After entering the toasty, though oddly aromatic store, I made my directly to the bookshelves. On the far shelf, among the other paperbacks, I found a like-new edition of The Old Man and the Sea. Seventy-five cents. I was determined not to buy a book I might have ended up hating. But the gray-and-red cover beckoned to me as the store's fluorescent lighting glinted off the book's glossy paper finish. Very well, I thought; I have avoided you long enough, Hemingway. But if you disappoint me again, you and I are done.

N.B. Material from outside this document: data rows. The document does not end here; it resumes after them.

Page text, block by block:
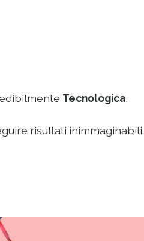
Tecnologica.
risultati inimmaginabili.
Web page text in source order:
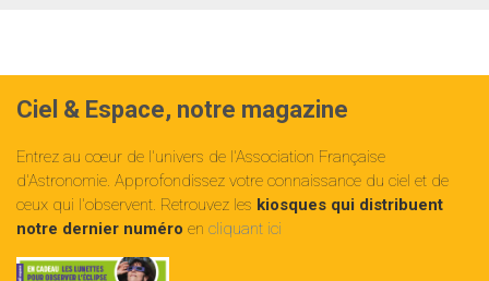
Ciel & Espace, notre magazine
Entrez au cœur de l'univers de l'Association Française
d'Astronomie. Approfondissez votre connaissance du ciel et de
ceux qui l'observent. Retrouvez les kiosques qui distribuent
notre dernier numéro en cliquant ici
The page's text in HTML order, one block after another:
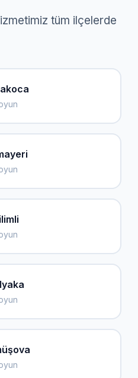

I sat down on one of the musty, brown sofas in the back corner of the store and began to read.

And I read.

And I read.

And for two hours I read.

During that time, I looked up every so often, only to see that a middle-aged Hispanic man had taken up permanent residence in an old leather recliner not five feet from me. He smiled, somewhat creepily. I imagine that was his way though. After all, he was missing teeth; he could not have done otherwise. I read some more.

I was not disappointed.
I finished the book around the store's closing time, and my respect for Ernest had been rejuvenated. More than rejuvenated, it had been created ex nihilo. I paid for it, as well as a few others, and walked slowly home, immersed in thought, sideways snowflakes, and a toothy wind.

Plot Summary: The story centers around a Cuban (a man, not a cigar) who catches a giant marlin (a fish, not a baseball player) in the Gulf of Mexico. His battle against the large fish and voracious sharks who would rob him of it leads to his statement, "But man is not made for defeat. A man can be destroyed but never defeated," which happens to be one of my favorite quotations from the book.

I can say no more about the story line itself because I do not wish to give anything away or make you feel like there is no point in reading it now. However, I will say that this book will force you into introspection and make you question your own purpose and will to achieve your personal goals in life. I know that sounds odd because I am describing a work which came from the typewriter of a man like Hemingway who shot himself, but it's true. I felt it when I read it the first time. I felt it when I read it the second time. I do not belive there is an individual alive who cannot relate in some way to the little Cuban fisherman who must fight physically and mentally against time, nature, and his own body and mind.

And thus, at last, we see in the fisherman the real Hemingway, a man who ultimately may have lost his fish, his fight, his nerve perhaps. Maybe his fingers cramped, his mind weakened, his stomach starved. Regardless, Ernest, "you stand at the blackboard.../ in the picture I have of you" (from Sylvia Plath's "Daddy"), you "dear father, graybeard, lonely old courage-teacher" (from Allen Ginsberg's "A Supermarket in California"), and in your work we find "the singing locust of the soul unshelled, / and all we mean or wish to mean" (from Richard Wilbur's "Advice to a Prophet").